The result should be an exact copy of every record, with no pictures kept.

-- Data for analysis follows --

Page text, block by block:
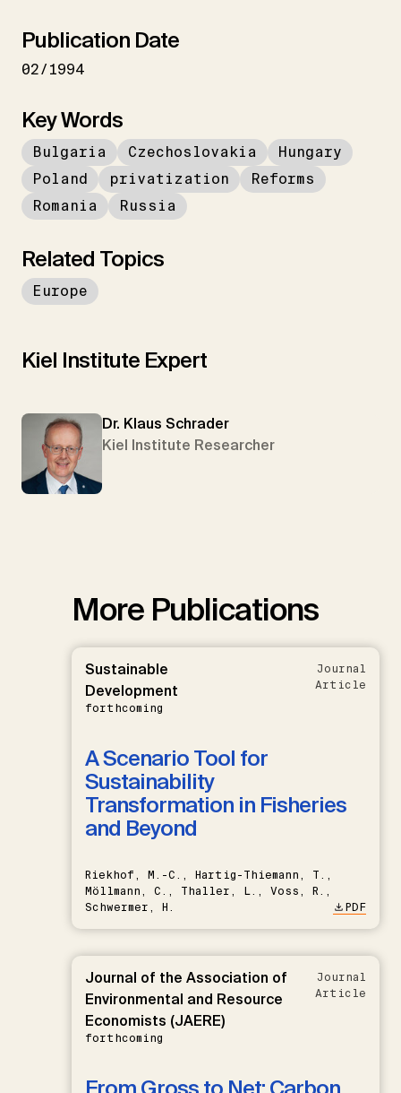
Publication Date
02/1994
Key Words
Bulgaria Czechoslovakia
Hungary
Poland
privatization
Reforms
Romania
Russia
Related Topics
Europe
Kiel Institute Expert
Dr. Klaus Schrader
Kiel Institute Researcher
More Publications
Sustainable
Development
forthcoming
Journal
Article
A Scenario Tool for
Sustainability
Transformation in Fisheries
and Beyond
Riekhof, M.-C., Hartig-Thiemann, T.,
Möllmann, C., Thaller, L., Voss, R.,
Schwermer, H.
PDF
Journal of the Association of
Environmental and Resource
Economists (JAERE)
forthcoming
Journal
Article

-- Data for analysis concluded --

> [Exercise answer]
Page text, block by block:
Publication Date
02/1994
Key Words
Bulgaria Czechoslovakia
Hungary
Poland
privatization
Reforms
Romania
Russia
Related Topics
Europe
Kiel Institute Expert
Dr. Klaus Schrader
Kiel Institute Researcher
More Publications
Sustainable
Development
forthcoming
Journal
Article
A Scenario Tool for
Sustainability
Transformation in Fisheries
and Beyond
Riekhof, M.-C., Hartig-Thiemann, T.,
Möllmann, C., Thaller, L., Voss, R.,
Schwermer, H.
PDF
Journal of the Association of
Environmental and Resource
Economists (JAERE)
forthcoming
Journal
Article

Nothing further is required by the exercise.